### How to complete this task
The answer should hold only the lines from the one containing "Cookie Notice (223, 340, 301, 352)" through the one containing "Arachou [114, 280]" in the entries below, copied exactly, without pictures.

Top of Entries supplied

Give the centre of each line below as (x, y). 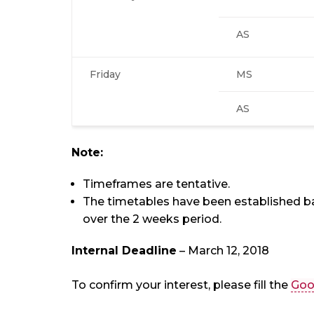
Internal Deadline (124, 250)
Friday (105, 74)
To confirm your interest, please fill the (181, 285)
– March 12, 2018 (223, 250)
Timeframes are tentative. (156, 184)
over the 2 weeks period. (152, 219)
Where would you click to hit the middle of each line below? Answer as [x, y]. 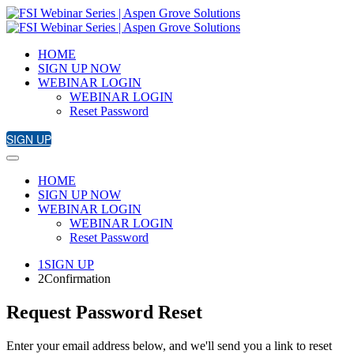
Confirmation [77, 279]
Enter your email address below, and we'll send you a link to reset [169, 345]
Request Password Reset [104, 312]
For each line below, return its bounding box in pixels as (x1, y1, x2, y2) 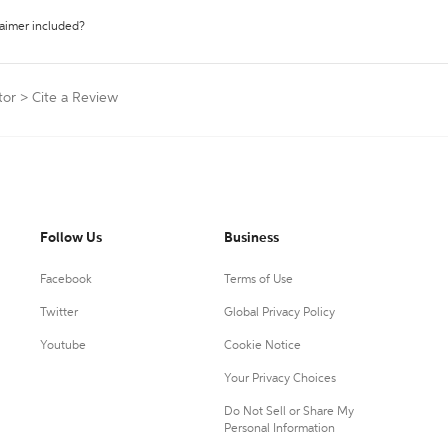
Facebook (40, 274, 92, 286)
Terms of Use (223, 274, 293, 286)
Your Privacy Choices (223, 373, 336, 385)
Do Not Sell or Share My (223, 406, 354, 418)
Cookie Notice (223, 340, 301, 352)
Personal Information (223, 423, 335, 435)
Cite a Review (32, 91, 118, 105)
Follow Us (40, 231, 102, 245)
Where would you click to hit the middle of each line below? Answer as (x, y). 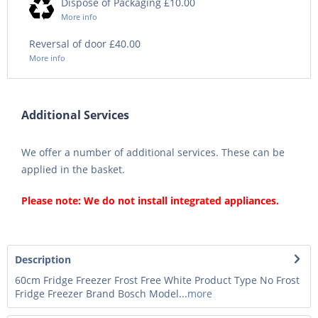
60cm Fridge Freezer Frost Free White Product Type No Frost (157, 280)
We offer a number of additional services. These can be (153, 152)
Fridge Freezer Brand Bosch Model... (101, 293)
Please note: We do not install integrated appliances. (150, 200)
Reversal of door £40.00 (85, 43)
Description (43, 259)
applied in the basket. (73, 169)
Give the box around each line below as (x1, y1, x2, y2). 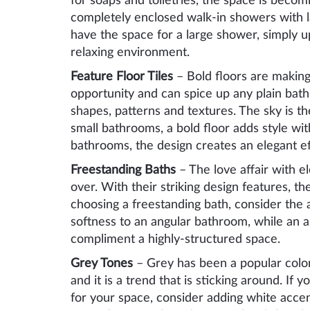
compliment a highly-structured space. (71, 232, 280, 246)
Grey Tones (71, 257, 133, 270)
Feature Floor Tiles (71, 70, 176, 83)
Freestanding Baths (71, 163, 176, 176)
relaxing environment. (71, 46, 190, 59)
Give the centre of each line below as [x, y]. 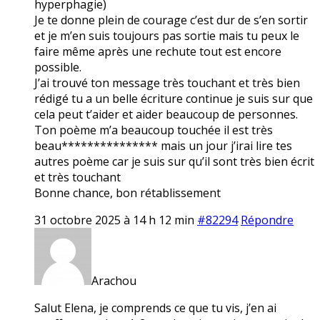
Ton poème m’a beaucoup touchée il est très [154, 130]
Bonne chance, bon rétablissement [127, 192]
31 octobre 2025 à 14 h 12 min [114, 220]
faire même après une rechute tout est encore [158, 51]
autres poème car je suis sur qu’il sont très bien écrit [174, 161]
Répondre [267, 220]
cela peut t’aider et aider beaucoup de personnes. [166, 114]
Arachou [114, 280]
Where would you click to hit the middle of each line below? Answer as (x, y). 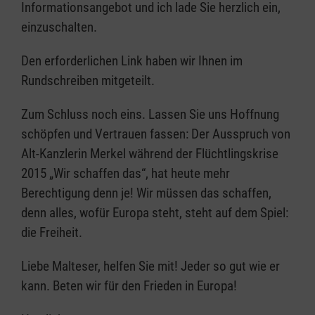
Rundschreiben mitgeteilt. (88, 80)
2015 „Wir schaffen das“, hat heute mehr (126, 173)
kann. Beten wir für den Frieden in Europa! (129, 285)
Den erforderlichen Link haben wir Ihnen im (132, 60)
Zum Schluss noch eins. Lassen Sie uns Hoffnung (150, 114)
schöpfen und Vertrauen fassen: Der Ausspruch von (156, 134)
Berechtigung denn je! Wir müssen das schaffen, (146, 193)
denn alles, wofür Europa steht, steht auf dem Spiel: (155, 212)
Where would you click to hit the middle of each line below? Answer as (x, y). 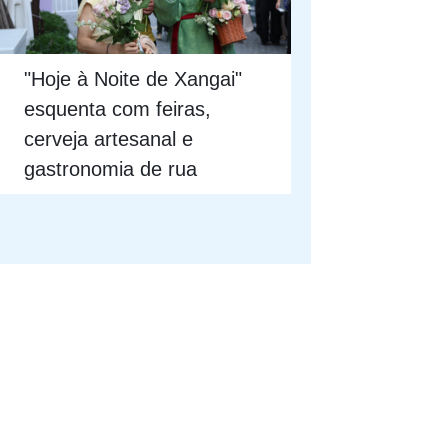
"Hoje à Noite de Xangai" (133, 78)
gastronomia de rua (111, 168)
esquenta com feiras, (118, 108)
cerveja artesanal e (109, 138)

Bottom of Entries supplied

### Problem solution
Cookie Notice (223, 340, 301, 352)
Personal Information (223, 423, 335, 435)
Cite a Review (32, 91, 118, 105)
Follow Us (40, 231, 102, 245)
Where would you click to hit the middle of each line below? Answer as (x, y). 
60cm Fridge Freezer Frost Free White Product Type No Frost (157, 280)
We offer a number of additional services. These can be (153, 152)
Fridge Freezer Brand Bosch Model... (101, 293)
Please note: We do not install integrated appliances. (150, 200)
Reversal of door £40.00 (85, 43)
Description (43, 259)
applied in the basket. (73, 169)
Give the box around each line below as (x1, y1, x2, y2). 
compliment a highly-structured space. (71, 232, 280, 246)
Grey Tones (71, 257, 133, 270)
Feature Floor Tiles (71, 70, 176, 83)
Freestanding Baths (71, 163, 176, 176)
relaxing environment. (71, 46, 190, 59)
Give the centre of each line below as [x, y]. 
Ton poème m’a beaucoup touchée il est très [154, 130]
Bonne chance, bon rétablissement [127, 192]
31 octobre 2025 à 14 h 12 min [114, 220]
faire même après une rechute tout est encore [158, 51]
autres poème car je suis sur qu’il sont très bien écrit [174, 161]
Répondre [267, 220]
cela peut t’aider et aider beaucoup de personnes. [166, 114]
Arachou [114, 280]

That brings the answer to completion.